Figure 1 further implies that the results must be decrypted.

This is the typical operational setting of homomorphic ML.

------
confounded
My understanding of this paper/space is patchy-at-best, but I am I right in
thinking that this could only ever work for models where both the outcome-
variable and the predictors are entirely categorical, and the input data is
always encrypted with the same key?

(E.g. so that the value 'male' in the 'sex' column has the same ciphertext
across subjects/observations).

If this is the case, then couldn't a standard logit model be used? (It needn't
know what it's categories 'mean', either x or y).

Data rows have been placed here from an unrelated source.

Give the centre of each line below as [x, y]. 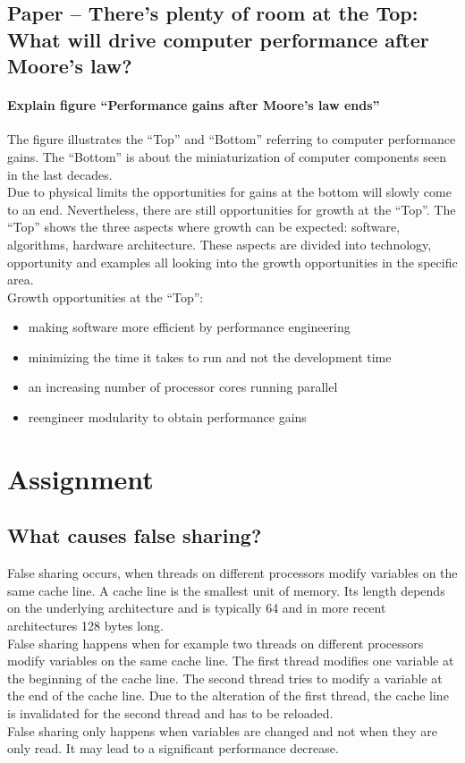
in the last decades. [60, 174]
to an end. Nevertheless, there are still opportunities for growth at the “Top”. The [232, 209]
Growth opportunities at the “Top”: [106, 297]
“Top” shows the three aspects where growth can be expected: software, [204, 227]
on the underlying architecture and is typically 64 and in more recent [197, 608]
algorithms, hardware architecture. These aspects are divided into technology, [220, 244]
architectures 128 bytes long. [85, 626]
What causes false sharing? [135, 535]
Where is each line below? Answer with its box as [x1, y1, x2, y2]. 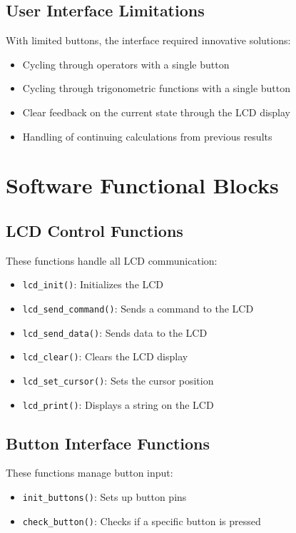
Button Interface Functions [6, 432, 210, 454]
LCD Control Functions [6, 219, 183, 241]
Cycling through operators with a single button [22, 56, 230, 71]
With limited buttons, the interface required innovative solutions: [6, 33, 291, 48]
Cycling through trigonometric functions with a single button [22, 81, 291, 96]
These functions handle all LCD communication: [6, 253, 218, 268]
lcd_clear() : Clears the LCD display [22, 349, 188, 364]
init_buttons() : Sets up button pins [22, 489, 187, 504]
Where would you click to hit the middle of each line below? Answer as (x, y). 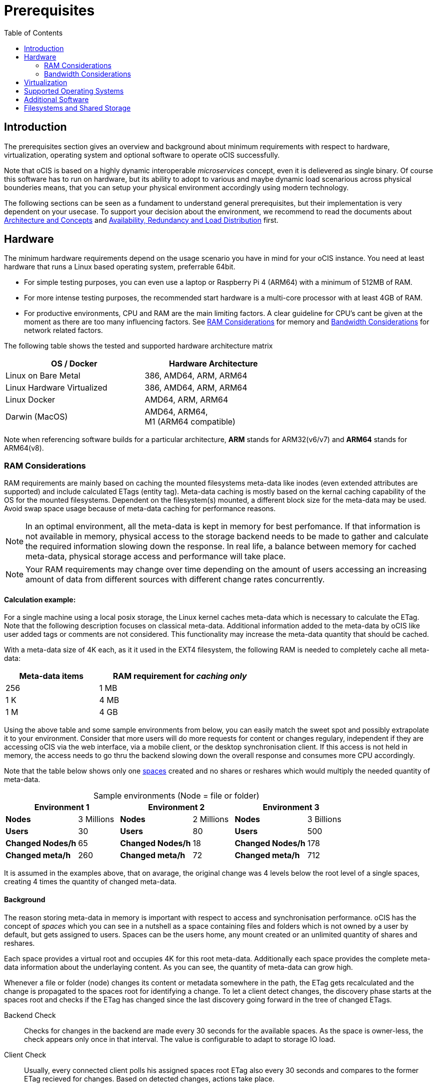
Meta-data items (51, 676)
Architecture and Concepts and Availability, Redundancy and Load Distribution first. (141, 220)
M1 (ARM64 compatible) (190, 422)
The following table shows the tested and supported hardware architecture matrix (138, 346)
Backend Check (30, 1015)
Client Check (25, 1054)
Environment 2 (176, 807)
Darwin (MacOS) (37, 417)

These properties would be fulfilled by, e.g. the MNIST example in the paper
(and it wouldn't take 17 hours to train!). Does anyone know where the
technique in the paper would work but the one described above would fail?

------
testtest7777
The authors should do a comparison with recent work on HE for inference on
other model types. Logistic regression is a subset of neural network
inference, and there is significant prior work that appears to be competitive
with their results.

Recent work [0] shows that MNIST, for example, can be done in a model
secure/data secure way with online 30ms inference latency. For ~500,000
samples, evaluated sequentially, that's roughly 5 hours, which beats their
time by about 3x. Perhaps I'm missing details in my read of the paper.

[0] Gazelle: A Low Latency Framework for Secure Neural Network Inference
[https://arxiv.org/abs/1801.05507](https://arxiv.org/abs/1801.05507)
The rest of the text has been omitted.